В колониальный период столкнулись две тенденции в западнической мысли: либеральная — с отношением к Западу как источнику идей демократизма, либерализма, научно-технического прогресса, организационного опыта, даже самой идеи прогресса и либерально- и радикально-националистическая, для которой в целом характерно стремление заимствовать (в преломлении сквозь призму собственного, в частности религиозного опыта и традиций) на Западе лишь то, что может содействовать прогрессивному развитию Востока.

Огромное значение для дальнейшего развития общественной мысли имела просветительская деятельность в первой половине XX в. Как правило, просветительство воспринимается как целостное явление в общественной мысли, имеющее антифеодальную направленность, когда бы оно ни возникло. Большинство специалистов относят восточное просветительство ко второй половине XIX в., но в полном объеме его деятельность разворачивается в начале XX века. На колониальном Востоке просветительство предшествовало формированию политических идеологий.

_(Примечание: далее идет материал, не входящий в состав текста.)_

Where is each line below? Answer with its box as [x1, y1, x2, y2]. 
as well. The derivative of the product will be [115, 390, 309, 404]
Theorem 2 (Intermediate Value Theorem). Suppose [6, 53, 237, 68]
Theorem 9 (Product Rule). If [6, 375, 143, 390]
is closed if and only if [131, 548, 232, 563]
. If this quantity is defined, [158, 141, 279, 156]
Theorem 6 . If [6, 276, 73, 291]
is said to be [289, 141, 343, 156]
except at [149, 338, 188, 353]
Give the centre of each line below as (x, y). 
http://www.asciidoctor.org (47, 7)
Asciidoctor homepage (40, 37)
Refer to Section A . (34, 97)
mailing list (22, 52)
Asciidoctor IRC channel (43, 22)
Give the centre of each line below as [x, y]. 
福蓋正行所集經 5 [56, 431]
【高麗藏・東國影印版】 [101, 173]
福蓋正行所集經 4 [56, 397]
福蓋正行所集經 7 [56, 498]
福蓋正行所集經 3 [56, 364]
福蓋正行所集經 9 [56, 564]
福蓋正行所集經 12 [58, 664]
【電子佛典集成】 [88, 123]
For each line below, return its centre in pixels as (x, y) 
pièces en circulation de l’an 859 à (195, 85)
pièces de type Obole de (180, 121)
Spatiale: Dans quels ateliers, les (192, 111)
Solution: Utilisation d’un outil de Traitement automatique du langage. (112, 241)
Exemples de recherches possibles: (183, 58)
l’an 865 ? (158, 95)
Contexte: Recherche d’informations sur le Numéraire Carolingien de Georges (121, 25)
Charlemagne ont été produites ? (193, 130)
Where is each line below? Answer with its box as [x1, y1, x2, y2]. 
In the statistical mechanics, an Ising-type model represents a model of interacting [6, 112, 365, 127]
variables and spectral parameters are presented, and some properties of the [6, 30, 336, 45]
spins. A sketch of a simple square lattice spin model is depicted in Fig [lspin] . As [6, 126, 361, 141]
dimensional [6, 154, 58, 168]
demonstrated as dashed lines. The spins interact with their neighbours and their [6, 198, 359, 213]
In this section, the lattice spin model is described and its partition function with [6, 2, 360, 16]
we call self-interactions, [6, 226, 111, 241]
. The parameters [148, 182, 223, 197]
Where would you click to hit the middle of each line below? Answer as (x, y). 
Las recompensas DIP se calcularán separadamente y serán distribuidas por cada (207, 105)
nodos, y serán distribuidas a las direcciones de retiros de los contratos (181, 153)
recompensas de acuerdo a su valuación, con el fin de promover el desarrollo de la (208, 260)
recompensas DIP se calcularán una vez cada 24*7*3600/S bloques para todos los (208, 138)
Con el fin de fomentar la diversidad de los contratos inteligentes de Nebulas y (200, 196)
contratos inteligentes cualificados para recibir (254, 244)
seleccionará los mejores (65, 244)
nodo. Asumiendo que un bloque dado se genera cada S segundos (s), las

Оно возникло под воздействием таких изменений в обществе, которые вызвали необходимость в новых структурах, способных обеспечить его нормальное функционирование. Но как общественное явление просветительство очень своеобразно. В качестве идейного течения оно выступает антагонистом абсолютного подчинения человеческого разума религиозной вере и воли человека – предписаниям религиозных институтов, а не прозрения одиночек. Поэтому появиться оно могло только тогда, когда потребности общественного развития уже предопределили будущее верховенство научного рационализма, свободы личности и индивидуального творчества, но когда все еще господствовали религиозная схоластика в ее застойном виде и религиозные институты, выступавшие в качестве гаранта существующего строя (82, с. 361).

На Востоке в отличие от Западной Европы до середины XIX в. не было условий для возникновения просветительства в качестве идеологии буржуазной трансформации общества, не было, в частности, потребности в соответствующей умственной атмосфере, в преодолении инерции застойного традиционного мировоззрения, мешавшей свободному развитию человеческого разума.

Первые восточные просветители были убеждены, что успехи Запада обусловлены прежде всего развитием научного знания. Поэтому для них наиважнейшим делом были пропаганда современных знаний и идеи ведущей роли человеческого разума, оценка с точки зрения разумности всех понятий, норм и институтов, вера в прогресс и убежденность, что он движется современным знанием и европеизацией. Они стремились превратить безликую массу подданных в сообщество личностей, живущих своим умом, а не предписаниями древних или средневековых авторитетов. Это было характерно для светских и для религиозных реформаторов и модернизаторов. Ниже приводятся мнения известных представителей восточного просветительства второй половины XIX – начала XX веков.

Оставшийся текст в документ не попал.